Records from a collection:
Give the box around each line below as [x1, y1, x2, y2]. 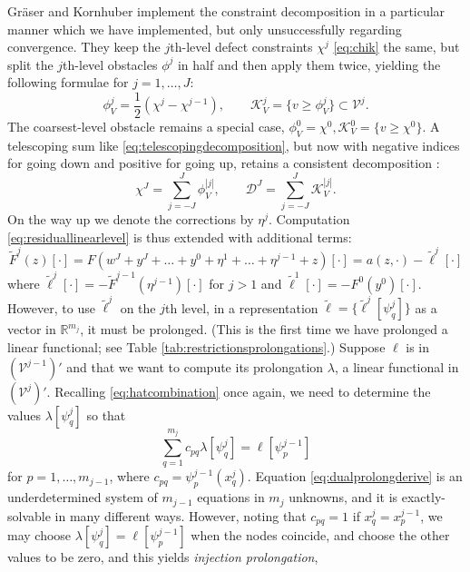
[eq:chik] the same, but [333, 37, 460, 56]
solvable [7, 506, 51, 525]
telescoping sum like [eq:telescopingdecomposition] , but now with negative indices [7, 135, 460, 154]
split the [7, 54, 54, 74]
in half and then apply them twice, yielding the [177, 54, 441, 74]
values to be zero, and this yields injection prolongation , [7, 547, 318, 567]
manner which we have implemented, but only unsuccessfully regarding [7, 19, 402, 38]
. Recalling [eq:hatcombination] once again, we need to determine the [46, 381, 431, 400]
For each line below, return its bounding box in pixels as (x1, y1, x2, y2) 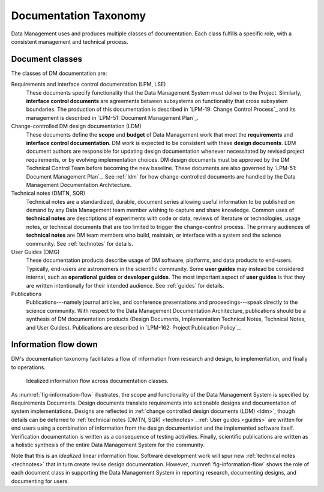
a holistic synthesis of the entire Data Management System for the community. (11, 441, 205, 448)
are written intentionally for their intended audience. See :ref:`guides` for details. (26, 282, 224, 289)
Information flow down (11, 339, 98, 350)
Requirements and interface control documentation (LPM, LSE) (11, 81, 166, 88)
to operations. (11, 363, 46, 371)
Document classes (11, 54, 82, 64)
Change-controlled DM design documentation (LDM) (11, 123, 142, 130)
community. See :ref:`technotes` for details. (26, 240, 133, 247)
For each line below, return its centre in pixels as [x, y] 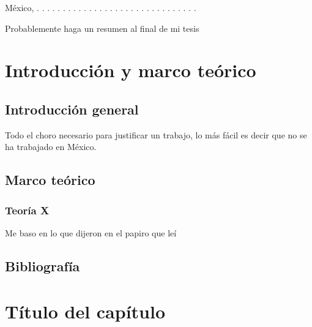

• **ABOUT THIS TASK**
The expected output is the lines above from the one containing "values to be" to the one containing "are written intentionally", both ends included, reproduced exactly with every picture left out.

• **WRITTEN SOLUTION**
values to be zero, and this yields injection prolongation , [7, 547, 318, 567]
manner which we have implemented, but only unsuccessfully regarding [7, 19, 402, 38]
. Recalling [eq:hatcombination] once again, we need to determine the [46, 381, 431, 400]
For each line below, return its bounding box in pixels as (x1, y1, x2, y2) 
a holistic synthesis of the entire Data Management System for the community. (11, 441, 205, 448)
are written intentionally for their intended audience. See :ref:`guides` for details. (26, 282, 224, 289)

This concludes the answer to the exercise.